Trubel am Südpol

Forbach · Viel Applaus gab es am Mittwoch beim Festival Perspectives im Le Carreau in Forbach: „Fugue“ mit der Truppe La vie brève bot turbulentes Musiktheater, deren Ziel aber nicht immer klar war.

 Einer der Forscher im Bühnenschnee. Foto: Jean-Louis Fernandez

Einer der Forscher im Bühnenschnee. Foto: Jean-Louis Fernandez

Foto: Jean-Louis Fernandez

Sechs Wissenschaftler sitzen am Südpol, um unter 4000 Meter Eis einen unberührten See zu erforschen. Schon das Bühnenbild der Compagnie La vie brève verrät, dass die Arbeit ihrer Internationalen Forschungsstation mit Pleiten, Pech und Komik gesegnet sein wird. Statt Hightech stehen eine zusammengezimmerte Hütte auf weißem Kiesbett und eine Badewanne wie vom Schrotthändler; der spanische Billig-Generator startet auch unter lautem Fluchen nur unwillig.

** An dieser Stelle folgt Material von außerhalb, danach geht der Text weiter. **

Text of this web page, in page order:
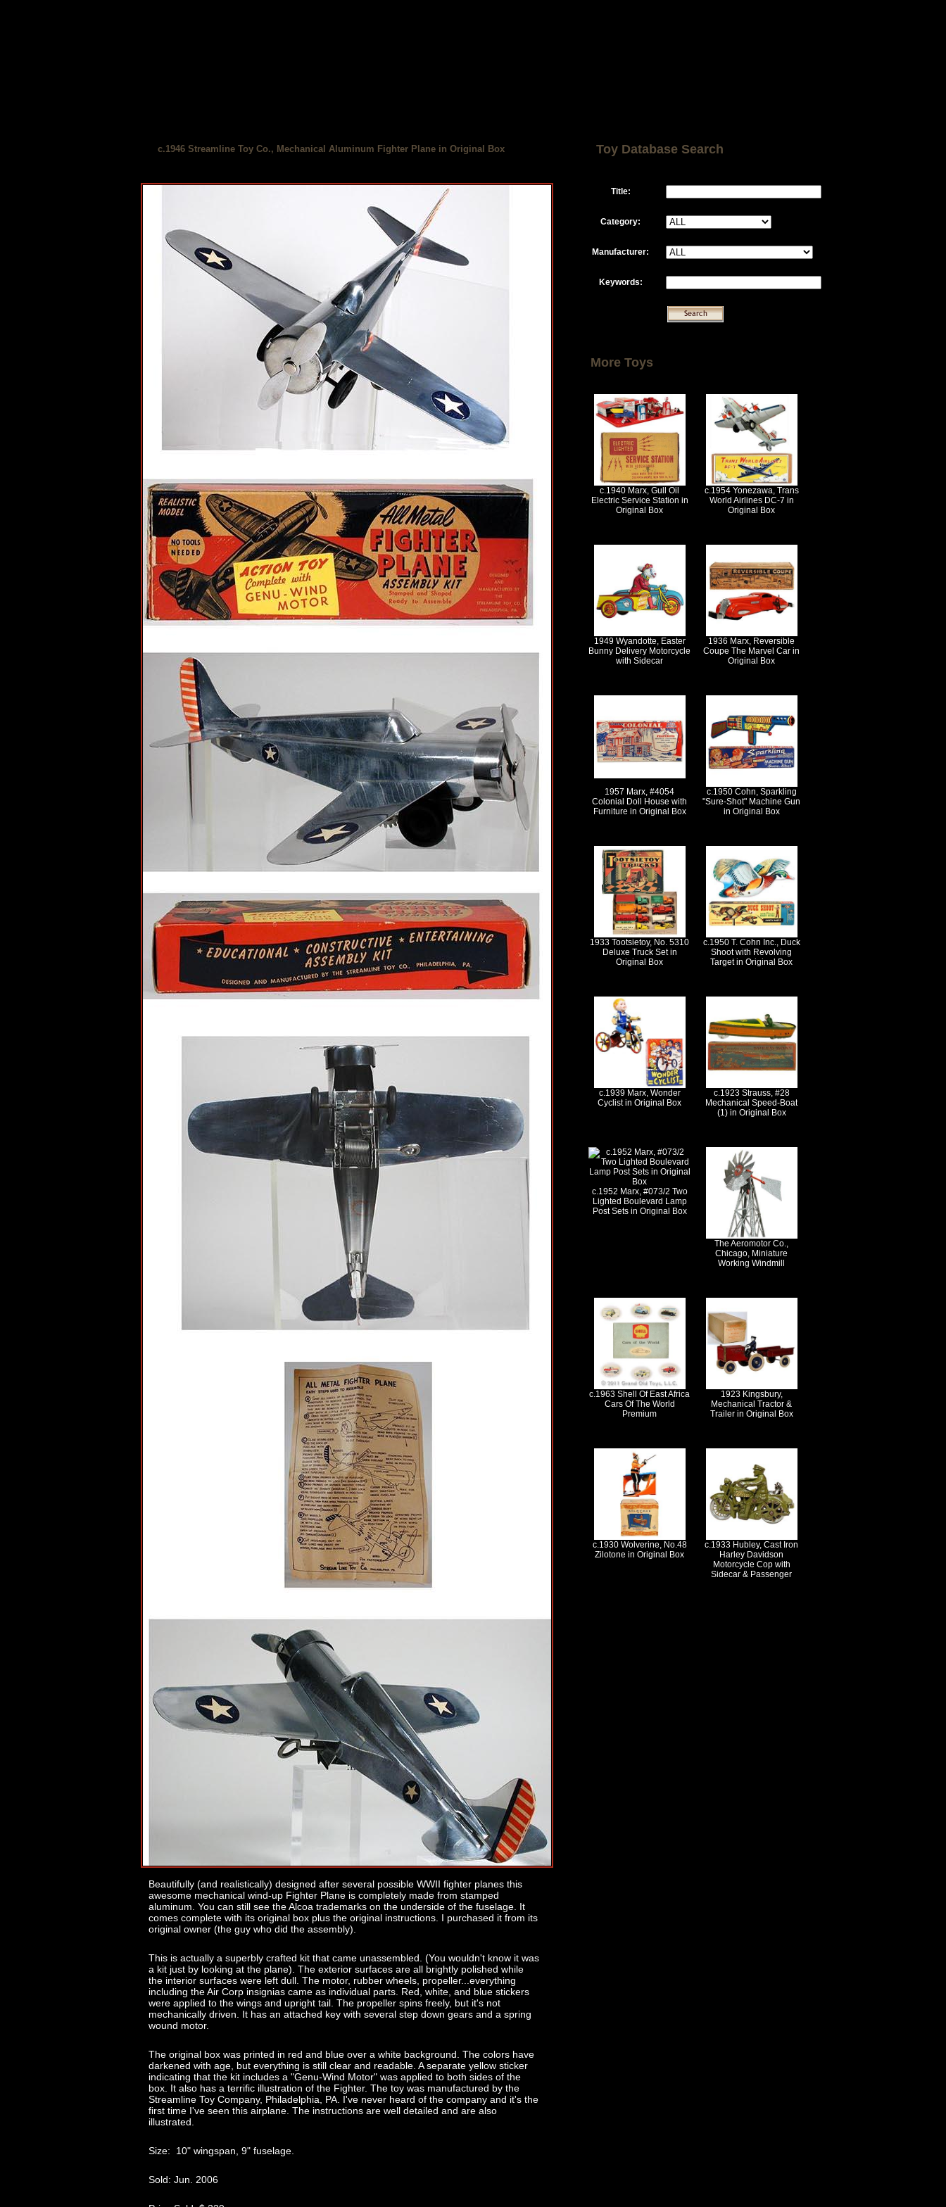
c.1946 Streamline Toy Co., Mechanical Aluminum Fighter Plane in Original Box
Beautifully (and realistically) designed after several possible WWII fighter planes this
awesome mechanical wind-up Fighter Plane is completely made from stamped
aluminum. You can still see the Alcoa trademarks on the underside of the fuselage. It
comes complete with its original box plus the original instructions. I purchased it from its
original owner (the guy who did the assembly).
This is actually a superbly crafted kit that came unassembled. (You wouldn't know it was
a kit just by looking at the plane). The exterior surfaces are all brightly polished while
the interior surfaces were left dull. The motor, rubber wheels, propeller...everything
including the Air Corp insignias came as individual parts. Red, white, and blue stickers
were applied to the wings and upright tail. The propeller spins freely, but it's not
mechanically driven. It has an attached key with several step down gears and a spring
wound motor.
The original box was printed in red and blue over a white background. The colors have
darkened with age, but everything is still clear and readable. A separate yellow sticker
indicating that the kit includes a "Genu-Wind Motor" was applied to both sides of the
box. It also has a terrific illustration of the Fighter. The toy was manufactured by the
Streamline Toy Company, Philadelphia, PA. I've never heard of the company and it's the
first time I've seen this airplane. The instructions are well detailed and are also
illustrated.
Size: 10" wingspan, 9" fuselage.
Sold: Jun. 2006
Toy Database Search
Title:
Category:
Manufacturer:
Keywords:
More Toys
c.1940 Marx, Gull Oil
Electric Service Station in
Original Box
c.1954 Yonezawa, Trans
World Airlines DC-7 in
Original Box
1949 Wyandotte, Easter
Bunny Delivery Motorcycle
with Sidecar
1936 Marx, Reversible
Coupe The Marvel Car in
Original Box
1957 Marx, #4054
Colonial Doll House with
Furniture in Original Box
c.1950 Cohn, Sparkling
"Sure-Shot" Machine Gun
in Original Box
1933 Tootsietoy, No. 5310
Deluxe Truck Set in
Original Box
c.1950 T. Cohn Inc., Duck
Shoot with Revolving
Target in Original Box
c.1939 Marx, Wonder
Cyclist in Original Box
c.1923 Strauss, #28
Mechanical Speed-Boat
(1) in Original Box
c.1952 Marx, #073/2 Two
Lighted Boulevard Lamp
Post Sets in Original Box
The Aeromotor Co.,
Chicago, Miniature
Working Windmill
c.1963 Shell Of East Africa
Cars Of The World
Premium
1923 Kingsbury,
Mechanical Tractor &
Trailer in Original Box
c.1930 Wolverine, No.48
Zilotone in Original Box
c.1933 Hubley, Cast Iron
Harley Davidson
Motorcycle Cop with
Sidecar & Passenger

Statt effizient zu forschen scheint in dieser fünfköpfigen Gruppe unter weiblicher Leitung von Emilia jeder zu machen, was er will.

Über eineinhalb Stunden bietet uns "Fugue" (Fuge, Flucht), inszeniert von Samuel Achache, der auch mitspielt - es ist ein herrliches Gewusel. Man ergeht sich in menschlichen Problem, Lagerkoller, kleinen Beziehungsdramen und grundsätzlichem Raisonnement über das Sinn seines Tuns. Zerstört man nicht sein Forschungsobjekt, wenn man den See anbohrt? Muss, wer hier am Ende der Welt landet, nicht vorher anderswo gescheitert und vor etwas geflohen sein?

Zwischendurch greifen die Akteure immer wieder zu Klarinette, Trompete, Cello, Klavier und Schlagzeug und singen Bach, Purcell, Couperin oder Lalande. In diesen Momenten, Marthaler lässt grüßen, finden die Fünf zu fast himmlischem Gleichklang. Auch für den Zuhörer schafft der süß-melancholische Gesang hervorragender Stimmen einen wohltuenden Kontrapunkt der Ruhe in all dem Trubel. Denn oft fragt man sich in diesem Stück, das insgesamt dem Kompositionsprinzip der Fuge folgt: Wo will es hin? 20 lange Minuten sucht es denn auch mit teils ausgewalzten Monologen nach einem Ende. Haften bleiben so vor allem die musikalischen Erlebnisse und die teils virtuose Situationskomik. Deren Höhepunkt: ein schamhafter Mann, der sich eine Badehose aus Klebeband anlegt und olympiatauglische Bahnenschwimmen mit Wende in der winzigen Badewanne hinlegt.